All of lore.kernel.org
 help / color / mirror / Atom feed

From: hch@infradead.org (Christoph Hellwig)
Subject: [PATCH v10] NVMe: Convert to blk-mq
Date: Mon, 14 Jul 2014 05:41:31 -0700	[thread overview]
Message-ID: <20140714124131.GA311@infradead.org> (raw)
In-Reply-To: <1404226382-7179-2-git-send-email-m@bjorling.me>

> +static int nvme_init_hctx(struct blk_mq_hw_ctx *hctx, void *data,
> +			  unsigned int hctx_idx)
> +	struct nvme_queue *nvmeq = dev->queues[
> +					(hctx_idx % dev->queue_count) + 1];
> +
> +	/* nvmeq queues are shared between namespaces.

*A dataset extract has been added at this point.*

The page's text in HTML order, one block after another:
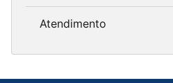
Atendimento

We assume here that
> +	 * blk-mq map the tags so they match up with the nvme queue tags */
> +	if (!nvmeq->hctx)
> +		nvmeq->hctx = hctx;
> +	else
> +		WARN_ON(nvmeq->hctx->tags != hctx->tags);


This wrong to me, as you're overwriting the value of nvmeq->hctx for each
new requeust_queue.  But nothing but ->tagsis ever used from nvmeq->hctx,
so you shold rather set up nvmeq->tags in nvme_dev_add.

> +static int nvme_init_request(void *data, struct request *req,
> +				unsigned int hctx_idx, unsigned int rq_idx,
> +				unsigned int numa_node)
> +{
> +	struct nvme_dev *dev = data;
> +	struct nvme_cmd_info *cmd = blk_mq_rq_to_pdu(req);
> +	struct nvme_queue *nvmeq = dev->queues[hctx_idx + 1];
> +
> +	WARN_ON(!nvmeq);
> +	cmd->nvmeq = nvmeq;

Shouldn't this fail instead of the warn_on?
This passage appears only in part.